Buswarn: RasPi-based Transit Bus Tracking

Public transportation is like a magnifying glass that shows you civilization up close. ~ Chris Gethard

What is Buswarn?

During the COVID year, I moved off-campus. I didn’t realize at the time, but my only lifeline to my in-person classes, study rooms, and meals would be the Texas A&M Bus Transit System. Problems manifested themselves quickly. Buses ran at seemingly random intervals, and the website that displayed the schedule often had errors rendering on my mobile phone. What I needed was a simple device that displayed how many minutes I had to wait until the next bus arrived at my apartment. This device wouldn’t require me to have the foresight of googling the schedule and doing mental math to determine what time to leave my apartment in order to make the next bus. Armed with these design goals, I set to work with a Raspberry Pi and few 7-segment displays I had lying around.

Design

Here’s the birds-eye view of how the code works.

1. Download the schedule website for the desired route from the internet every morning
2. Process the timetable, and generate a list of times buses will arrive at my bus stop
3. Compare the current time with next bus arrival time, and print the difference to a 7-segment display
4. Gracefully handle website outages and power cycles to the pi.
5. Turn the pi off at the end of the day and repeat

Implementation

Buswarn was written in Python, and I have bits of it written in C in case I want to implement it on a Arduino later down the road.

• I wanted to use this as an opportunity to bone up on my HTML skills, and ended up using the BeautifulSoup library to parse the HTML table into a Python array.
• The LCD is controlled by a custom Python library that can be used on using on future projects.
• This is the first project I’ve developed entirely remotely through SSH on a headless machine.

Constraints and Challenges

This project’s main challenge was writing an extremely resilient program that could be left to run without breaking for extended periods of time.

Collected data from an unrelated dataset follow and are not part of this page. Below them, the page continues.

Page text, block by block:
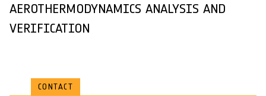
AEROTHERMODYNAMICS ANALYSIS AND
VERIFICATION
CONTACT
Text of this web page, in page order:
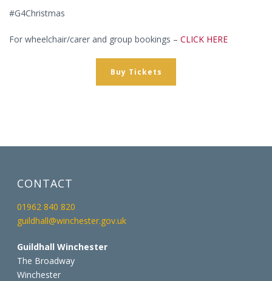
#G4Christmas
For wheelchair/carer and group bookings – CLICK HERE
Buy Tickets
CONTACT
01962 840 820
guildhall@winchester.gov.uk
Guildhall Winchester
The Broadway
Winchester
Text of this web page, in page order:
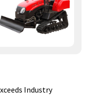
Industry
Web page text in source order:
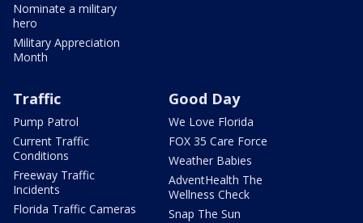
Nominate a military
hero
Military Appreciation
Month
Traffic
Pump Patrol
Current Traffic
Conditions
Freeway Traffic
Incidents
Florida Traffic Cameras
Good Day
We Love Florida
FOX 35 Care Force
Weather Babies
AdventHealth The
Wellness Check
Snap The Sun
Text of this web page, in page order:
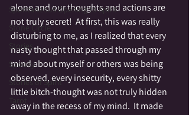
Spontaneous Opening to Spirit
Stone Circle
Stories
Spooky
Stories of Spirit
Tarot
alone and our thoughts and actions are
not truly secret!  At first, this was really
disturbing to me, as I realized that every
nasty thought that passed through my
mind about myself or others was being
observed, every insecurity, every shitty
little bitch-thought was not truly hidden
away in the recess of my mind.  It made
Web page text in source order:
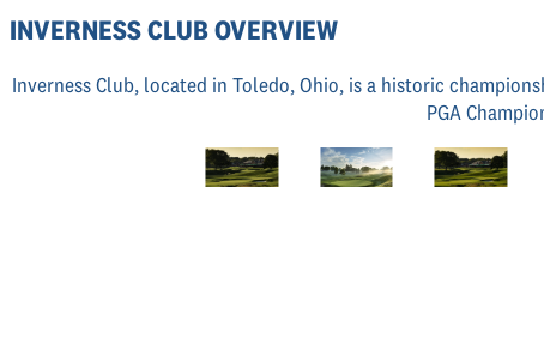
INVERNESS CLUB OVERVIEW
Inverness Club, located in Toledo, Ohio, is a historic
PGA
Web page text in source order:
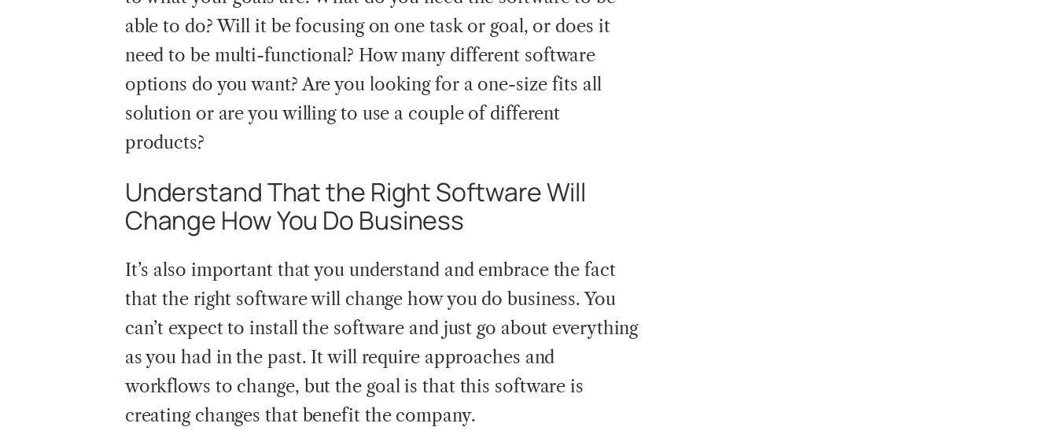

In practice, this meant handling a LOT of edge cases. For example, on football game days the website I pulled information from was essentially offline. Handling these edge cases individually offered me total control over the program’s stability. It’s been running for a few months now with no errors whatsoever! Here’s the Github Repo.

Future Changes

in order from least to most difficult to implement

• The Nokia 5110 display suits this project much better than 7-segments. The 5110 is a 84x48 px lcd display with a backlight, which consumes less power and is much more visible in high-brightness environments. I’ve been having problems getting it to work on the Pi, so it’s currently on the drawing board.
• A classic engineering problem: it works, but it’s not exactly pretty. even a 3d printed enclosure would go a long way to make it more presentable.
• I’d love to eventually build these as low-power self-contained nodes in a LORA mesh. This would allow these stations to be installed at any bus station that has sunlight, no internet or power required. I’ll explore this possibility when I delve more into my self-contained LORA mesh project.

Final Words

This project taught me loads about building a program to an incredibly high reliability standard, and directly influenced my development mindset when tackling programming challenges at Stanley Black & Decker.